═════ Information given ═════

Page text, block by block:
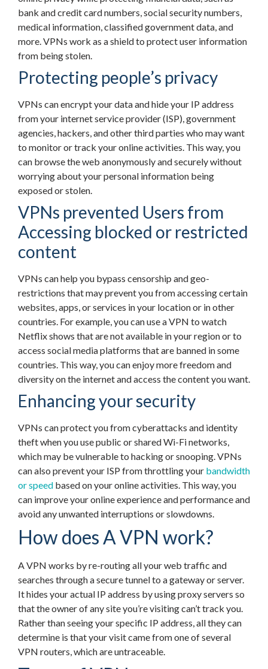
bank and credit card numbers, social security numbers,
medical information, classified government data, and
more. VPNs work as a shield to protect user information
from being stolen.
Protecting people’s privacy
VPNs can encrypt your data and hide your IP address
from your internet service provider (ISP), government
agencies, hackers, and other third parties who may want
to monitor or track your online activities. This way, you
can browse the web anonymously and securely without
worrying about your personal information being
exposed or stolen.
VPNs prevented Users from
Accessing blocked or restricted
content
VPNs can help you bypass censorship and geo-
restrictions that may prevent you from accessing certain
websites, apps, or services in your location or in other
countries. For example, you can use a VPN to watch
Netflix shows that are not available in your region or to
access social media platforms that are banned in some
countries. This way, you can enjoy more freedom and
diversity on the internet and access the content you want.
Enhancing your security
VPNs can protect you from cyberattacks and identity
theft when you use public or shared Wi-Fi networks,
which may be vulnerable to hacking or snooping. VPNs
can also prevent your ISP from throttling your bandwidth
or speed based on your online activities. This way, you
can improve your online experience and performance and
avoid any unwanted interruptions or slowdowns.
How does A VPN work?
A VPN works by re-routing all your web traffic and
searches through a secure tunnel to a gateway or server.
It hides your actual IP address by using proxy servers so
that the owner of any site you’re visiting can’t track you.
Rather than seeing your specific IP address, all they can
determine is that your visit came from one of several
VPN routers, which are untraceable.
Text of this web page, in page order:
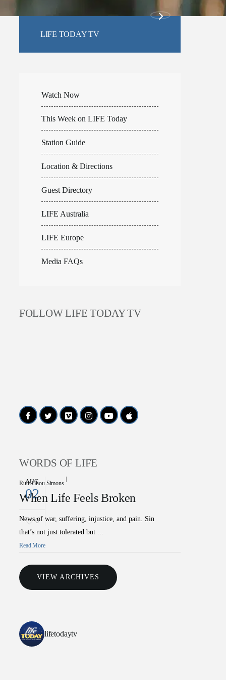
LIFE TODAY TV
Watch Now
This Week on LIFE Today
Station Guide
Location & Directions
Guest Directory
LIFE Australia
LIFE Europe
Media FAQs
FOLLOW LIFE TODAY TV
WORDS OF LIFE
AUG
02
0
When Life Feels Broken
Ruth Chou Simons
News of war, suffering, injustice, and pain. Sin
that’s not just tolerated but ...
Read More
VIEW ARCHIVES
lifetodaytv
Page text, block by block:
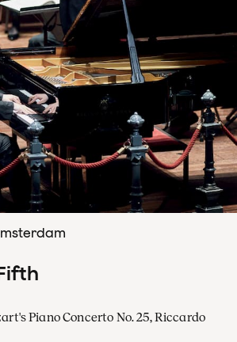
Piano Concerto No. 25, Riccardo
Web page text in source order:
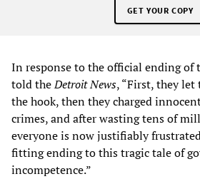
GET YOUR COPY
In response to the official ending of
told theDetroit News, “First, they
the hook, then they charged
crimes, and after wasting tens of
everyone is now justifiably
fitting ending to this tragic tale of
incompetence.”
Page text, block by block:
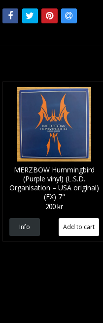
MERZBOW Hummingbird
(Purple vinyl) (L.S.D.
Organisation – USA original)
(EX) 7"
200 kr
Info
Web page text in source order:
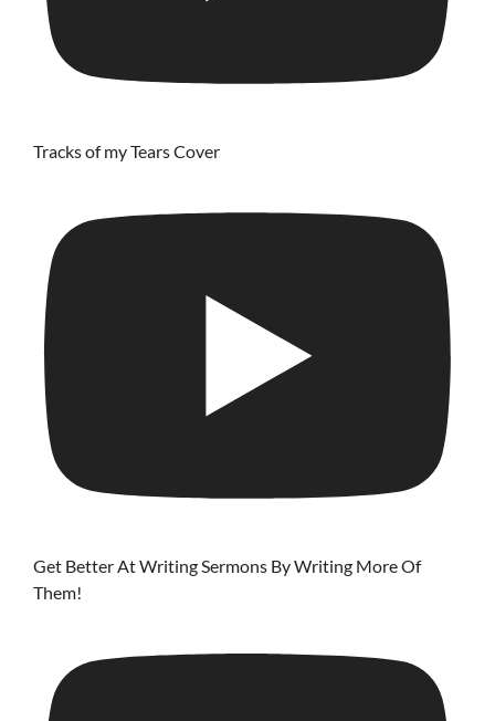
Tracks of my Tears Cover
Get Better At Writing Sermons By Writing More Of
Them!
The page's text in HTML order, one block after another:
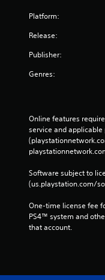
Platform:
Release:
Publisher:
Genres:
Online features
service and applicable
Software subject to
(us.playstation.com/
One-time license fee
PS4™ system and
that account.
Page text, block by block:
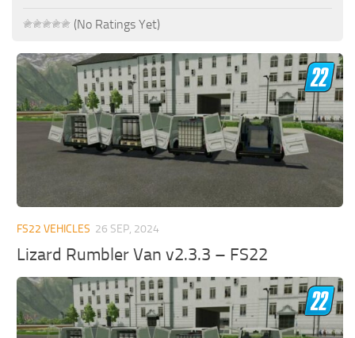
Farming Simulator 19: How to reset Vehicle?
Farming Simulator 19: How to use Train?
Farming Simulator 19: How to fill Seeder?
How to buy land in Farming Simulator 19
(No Ratings Yet)
FS22 VEHICLES 26 SEP, 2024
Lizard Rumbler Van v2.3.3 – FS22
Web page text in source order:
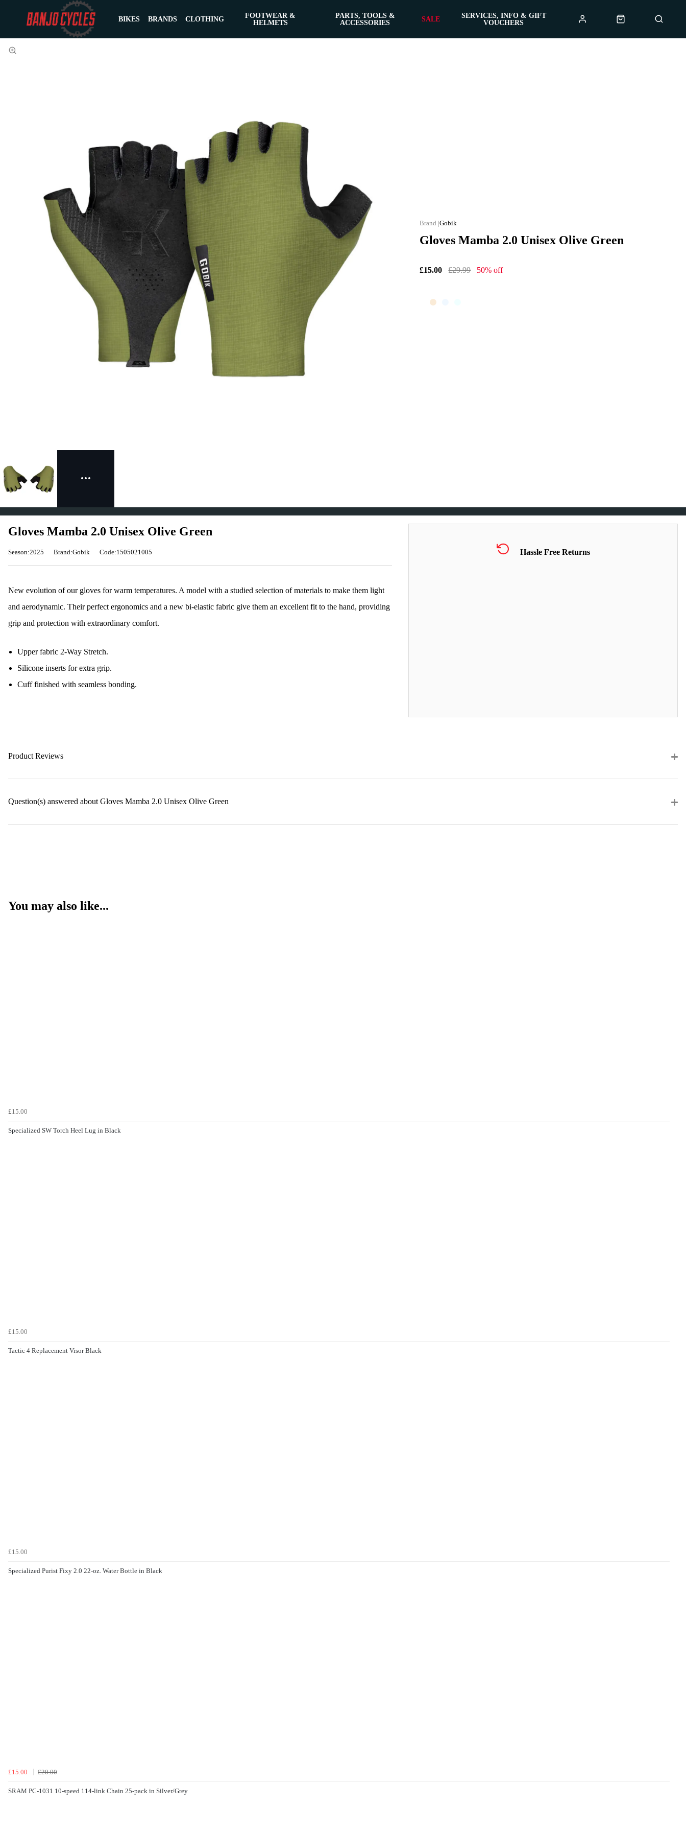
BIKES BRANDS CLOTHING
FOOTWEAR &
HELMETS
PARTS, TOOLS &
ACCESSORIES
SALE
SERVICES, INFO & GIFT
VOUCHERS
Gobik
Gloves Mamba 2.0 Unisex Olive Green
£15.00 £29.99 50% off
Hassle Free Returns
Gloves Mamba 2.0 Unisex Olive Green
Season:2025 Brand:Gobik Code:1505021005
New evolution of our gloves for warm temperatures. A model with a studied selection of materials to make them light
and aerodynamic. Their perfect ergonomics and a new bi-elastic fabric give them an excellent fit to the hand, providing
grip and protection with extraordinary comfort.
Upper fabric 2-Way Stretch.
Silicone inserts for extra grip.
Cuff finished with seamless bonding.
Product Reviews
Question(s) answered about Gloves Mamba 2.0 Unisex Olive Green
You may also like...
£15.00
Specialized SW Torch Heel Lug in Black
£15.00
Tactic 4 Replacement Visor Black
£15.00
Specialized Purist Fixy 2.0 22-oz. Water Bottle in Black
£15.00 £20.00
SRAM PC-1031 10-speed 114-link Chain 25-pack in Silver/Grey
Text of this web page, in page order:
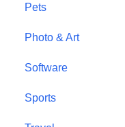
Pets
Photo & Art
Software
Sports
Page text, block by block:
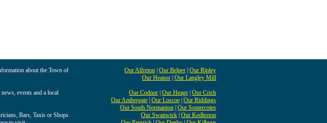
about the Town of
events and a local
Bars, Taxis or Shops
Our Alfreton Our Belper Our Ripley
Our Heanor Our Langley Mill
Our Codnor Our Heage Our Crich
Our Ambergate Our Loscoe Our Riddings
Our South Normanton Our Somercotes
Our Swanwick Our Kedleston
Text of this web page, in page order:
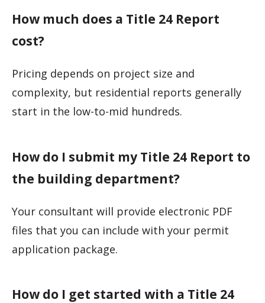
How much does a Title 24 Report
cost?
Pricing depends on project size and
complexity, but residential reports generally
start in the low-to-mid hundreds.
How do I submit my Title 24 Report to
the building department?
Your consultant will provide electronic PDF
files that you can include with your permit
application package.
How do I get started with a Title 24
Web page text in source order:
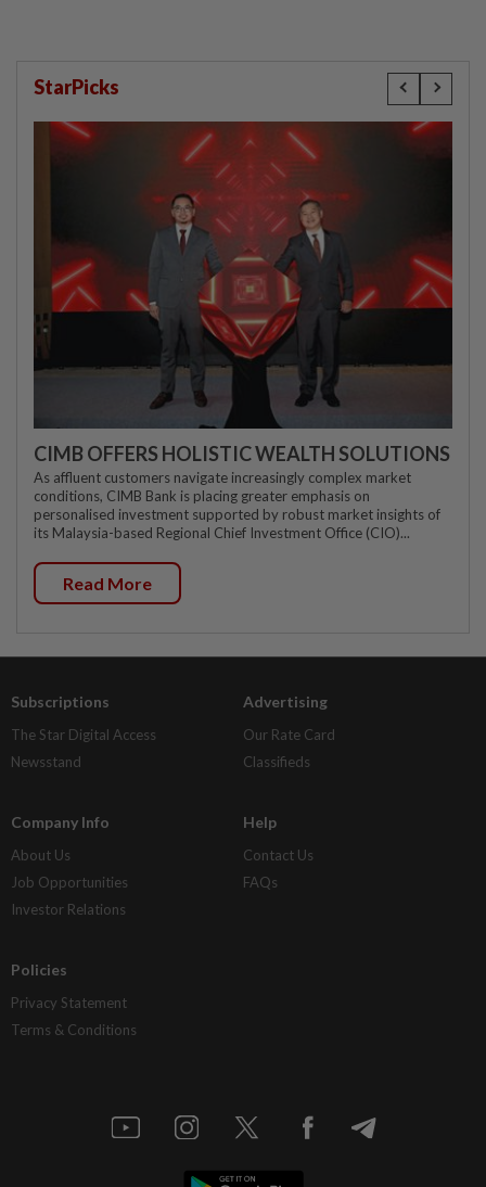
StarPicks
CIMB OFFERS HOLISTIC WEALTH SOLUTIONS
As affluent customers navigate increasingly complex market
conditions, CIMB Bank is placing greater emphasis on
personalised investment supported by robust market insights of
its Malaysia-based Regional Chief Investment Office (CIO)...
Read More
Subscriptions
The Star Digital Access
Newsstand
Advertising
Our Rate Card
Classifieds
Company Info
About Us
Job Opportunities
Investor Relations
Help
Contact Us
FAQs
Policies
Privacy Statement
Terms & Conditions
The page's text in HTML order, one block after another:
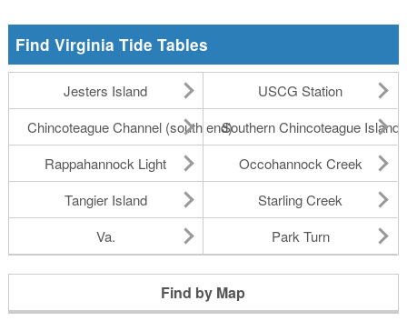
Find Virginia Tide Tables
Jesters Island
USCG Station
Chincoteague Channel (south end)Southern Chincoteague Island
Rappahannock Light
Occohannock Creek
Tangier Island
Starling Creek
Va.
Park Turn
Find by Map
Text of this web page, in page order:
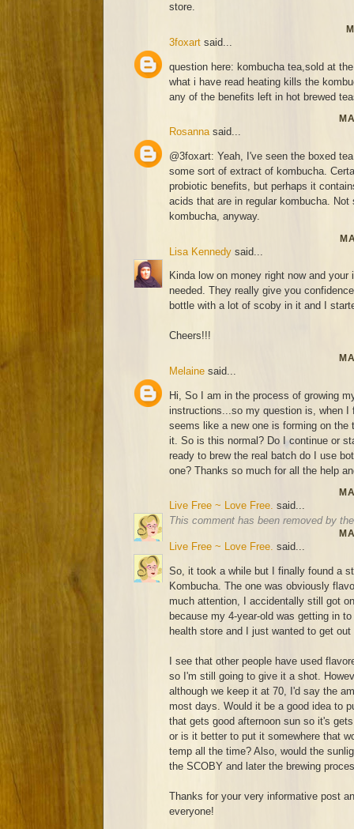
store.
3foxart said...
question here: kombucha tea,sold at
what i have read heating kills the
any of the benefits left in hot brewed
Rosannasaid...
@3foxart: Yeah, I've seen the boxed
some sort of extract of kombucha.
probiotic benefits, but perhaps it
acids that are in regular kombucha.
kombucha, anyway.
Lisa Kennedy said...
Kinda low on money right now and
needed. They really give you
bottle with a lot of scoby in it and I
Cheers!!!
Melaine said...
Hi, So I am in the process of growing
instructions...so my question is, when
seems like a new one is forming on the
it. So is this normal? Do I continue or
ready to brew the real batch do I use
one? Thanks so much for all the help
Live Free ~ Love Free. said...
This comment has been removed by
Live Free ~ Love Free. said...
So, it took a while but I finally found a
Kombucha. The one was obviously
much attention, I accidentally still got
because my 4-year-old was getting in
health store and I just wanted to get
I see that other people have used
so I'm still going to give it a shot.
although we keep it at 70, I'd say the
most days. Would it be a good idea to
that gets good afternoon sun so it's
or is it better to put it somewhere that
temp all the time? Also, would the
the SCOBY and later the brewing
Thanks for your very informative post
everyone!
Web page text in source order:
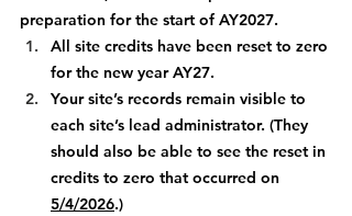
preparation for the start of AY2027.
All site credits have been reset to zero
for the new year AY27.
Your site’s records remain visible to
each site’s lead administrator. (They
should also be able to see the reset in
credits to zero that occurred on
5/4/2026.)
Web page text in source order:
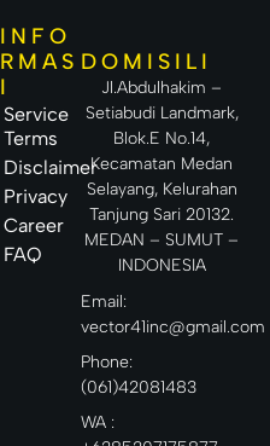
INFO
RMAS
I
Service
Terms
Disclaimer
Privacy
Career
FAQ
DOMISILI
Jl.Abdulhakim –
Setiabudi Landmark,
Blok.E No.14,
Kecamatan Medan
Selayang, Kelurahan
Tanjung Sari 20132.
MEDAN – SUMUT –
INDONESIA
Email:
vector41inc@gmail.com
Phone:
(061)42081483
WA :

═════

The answer must consist solely of the lines from the first line of the data through the line containing "can browse the", inclusive, reproduced exactly and without pictures.

Answer to the problem
Page text, block by block:
bank and credit card numbers, social security numbers,
medical information, classified government data, and
more. VPNs work as a shield to protect user information
from being stolen.
Protecting people’s privacy
VPNs can encrypt your data and hide your IP address
from your internet service provider (ISP), government
agencies, hackers, and other third parties who may want
to monitor or track your online activities. This way, you
can browse the web anonymously and securely without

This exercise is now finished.